TO DO> Your response should consist of every line below, reproduced without alteration.
+===+
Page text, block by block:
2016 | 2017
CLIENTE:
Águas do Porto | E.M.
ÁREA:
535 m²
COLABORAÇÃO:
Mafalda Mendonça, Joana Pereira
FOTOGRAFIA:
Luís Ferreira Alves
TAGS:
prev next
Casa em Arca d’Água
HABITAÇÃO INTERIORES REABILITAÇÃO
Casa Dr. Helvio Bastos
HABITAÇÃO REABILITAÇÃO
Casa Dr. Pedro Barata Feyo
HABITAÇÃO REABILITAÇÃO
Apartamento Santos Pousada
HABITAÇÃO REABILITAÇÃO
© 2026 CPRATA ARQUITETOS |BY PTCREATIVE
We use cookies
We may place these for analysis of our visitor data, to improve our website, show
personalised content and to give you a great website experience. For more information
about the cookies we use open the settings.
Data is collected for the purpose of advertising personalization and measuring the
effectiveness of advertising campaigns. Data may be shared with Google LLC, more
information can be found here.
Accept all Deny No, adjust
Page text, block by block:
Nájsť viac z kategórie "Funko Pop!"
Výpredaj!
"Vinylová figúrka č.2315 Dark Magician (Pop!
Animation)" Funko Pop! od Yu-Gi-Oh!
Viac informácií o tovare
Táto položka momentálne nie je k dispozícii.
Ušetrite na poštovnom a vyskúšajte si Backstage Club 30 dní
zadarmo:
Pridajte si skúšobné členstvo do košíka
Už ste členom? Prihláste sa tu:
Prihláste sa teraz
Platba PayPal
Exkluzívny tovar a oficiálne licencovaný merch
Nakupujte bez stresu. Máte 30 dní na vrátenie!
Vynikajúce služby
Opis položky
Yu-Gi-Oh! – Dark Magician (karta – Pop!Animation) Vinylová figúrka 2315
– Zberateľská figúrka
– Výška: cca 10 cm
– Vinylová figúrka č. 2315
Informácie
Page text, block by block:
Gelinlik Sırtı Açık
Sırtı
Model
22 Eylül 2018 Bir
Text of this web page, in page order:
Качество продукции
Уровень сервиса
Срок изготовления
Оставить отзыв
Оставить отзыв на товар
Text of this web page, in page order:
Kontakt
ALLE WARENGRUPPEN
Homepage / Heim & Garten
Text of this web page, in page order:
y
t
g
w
+===+
EXPECTED OUTPUT>
Page text, block by block:
2016 | 2017
CLIENTE:
Águas do Porto | E.M.
ÁREA:
535 m²
COLABORAÇÃO:
Mafalda Mendonça, Joana Pereira
FOTOGRAFIA:
Luís Ferreira Alves
TAGS:
prev next
Casa em Arca d’Água
HABITAÇÃO INTERIORES REABILITAÇÃO
Casa Dr. Helvio Bastos
HABITAÇÃO REABILITAÇÃO
Casa Dr. Pedro Barata Feyo
HABITAÇÃO REABILITAÇÃO
Apartamento Santos Pousada
HABITAÇÃO REABILITAÇÃO
© 2026 CPRATA ARQUITETOS |BY PTCREATIVE
We use cookies
We may place these for analysis of our visitor data, to improve our website, show
personalised content and to give you a great website experience. For more information
about the cookies we use open the settings.
Data is collected for the purpose of advertising personalization and measuring the
effectiveness of advertising campaigns. Data may be shared with Google LLC, more
information can be found here.
Accept all Deny No, adjust
Page text, block by block:
Nájsť viac z kategórie "Funko Pop!"
Výpredaj!
"Vinylová figúrka č.2315 Dark Magician (Pop!
Animation)" Funko Pop! od Yu-Gi-Oh!
Viac informácií o tovare
Táto položka momentálne nie je k dispozícii.
Ušetrite na poštovnom a vyskúšajte si Backstage Club 30 dní
zadarmo:
Pridajte si skúšobné členstvo do košíka
Už ste členom? Prihláste sa tu:
Prihláste sa teraz
Platba PayPal
Exkluzívny tovar a oficiálne licencovaný merch
Nakupujte bez stresu. Máte 30 dní na vrátenie!
Vynikajúce služby
Opis položky
Yu-Gi-Oh! – Dark Magician (karta – Pop!Animation) Vinylová figúrka 2315
– Zberateľská figúrka
– Výška: cca 10 cm
– Vinylová figúrka č. 2315
Informácie
Page text, block by block:
Gelinlik Sırtı Açık
Sırtı
Model
22 Eylül 2018 Bir
Text of this web page, in page order:
Качество продукции
Уровень сервиса
Срок изготовления
Оставить отзыв
Оставить отзыв на товар
Text of this web page, in page order:
Kontakt
ALLE WARENGRUPPEN
Homepage / Heim & Garten
Text of this web page, in page order:
y
t
g
w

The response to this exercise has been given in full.